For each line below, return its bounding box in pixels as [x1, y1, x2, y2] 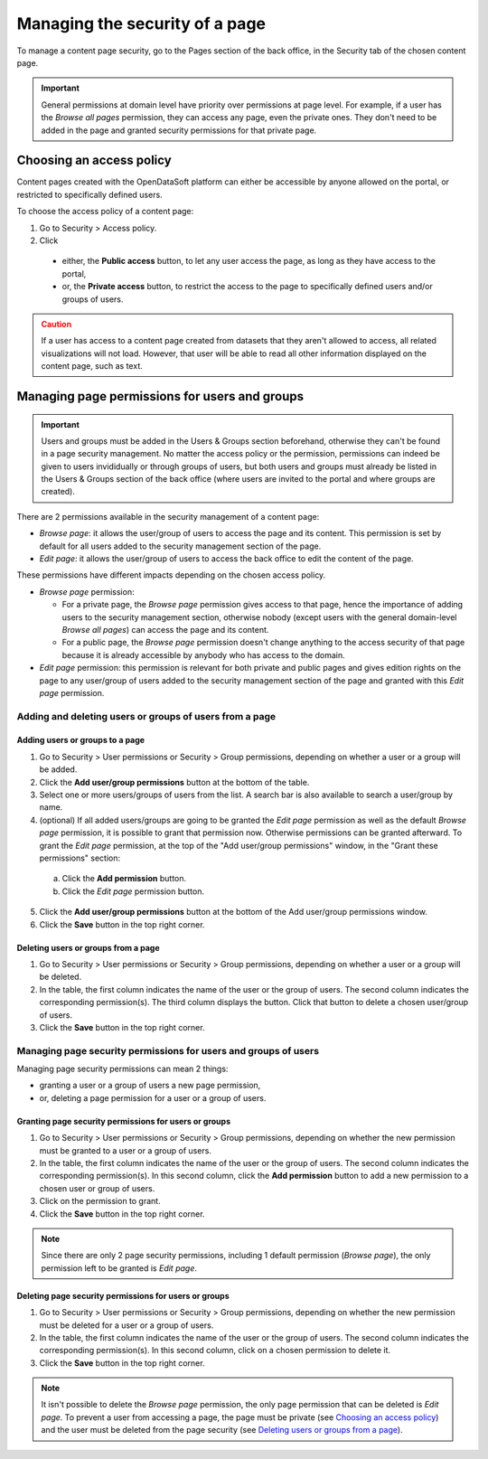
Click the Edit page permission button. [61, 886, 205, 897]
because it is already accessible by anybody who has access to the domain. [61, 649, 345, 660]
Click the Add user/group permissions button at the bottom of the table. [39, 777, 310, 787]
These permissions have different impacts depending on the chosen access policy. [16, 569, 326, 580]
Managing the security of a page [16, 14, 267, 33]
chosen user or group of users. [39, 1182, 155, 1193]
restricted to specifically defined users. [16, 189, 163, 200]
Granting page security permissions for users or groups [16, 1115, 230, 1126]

---

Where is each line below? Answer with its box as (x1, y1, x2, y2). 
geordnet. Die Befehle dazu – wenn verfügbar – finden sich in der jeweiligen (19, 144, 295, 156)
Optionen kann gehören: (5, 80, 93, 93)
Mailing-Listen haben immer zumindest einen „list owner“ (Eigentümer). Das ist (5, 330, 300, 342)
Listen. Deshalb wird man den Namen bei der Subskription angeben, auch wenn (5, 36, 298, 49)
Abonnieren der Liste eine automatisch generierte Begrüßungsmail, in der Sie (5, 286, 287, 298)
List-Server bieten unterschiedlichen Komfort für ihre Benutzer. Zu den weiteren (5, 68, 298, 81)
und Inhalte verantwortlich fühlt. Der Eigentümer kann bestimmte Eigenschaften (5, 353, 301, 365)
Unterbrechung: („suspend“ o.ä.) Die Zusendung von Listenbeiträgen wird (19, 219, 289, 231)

- _TO DO_:
Out of the entries above, write out only the lines between the line holding "Managing the security" and the line holding "Granting page security", inclusive, each exactly as given.

- _SOLUTION_:
Managing the security of a page [16, 14, 267, 33]
chosen user or group of users. [39, 1182, 155, 1193]
restricted to specifically defined users. [16, 189, 163, 200]
Granting page security permissions for users or groups [16, 1115, 230, 1126]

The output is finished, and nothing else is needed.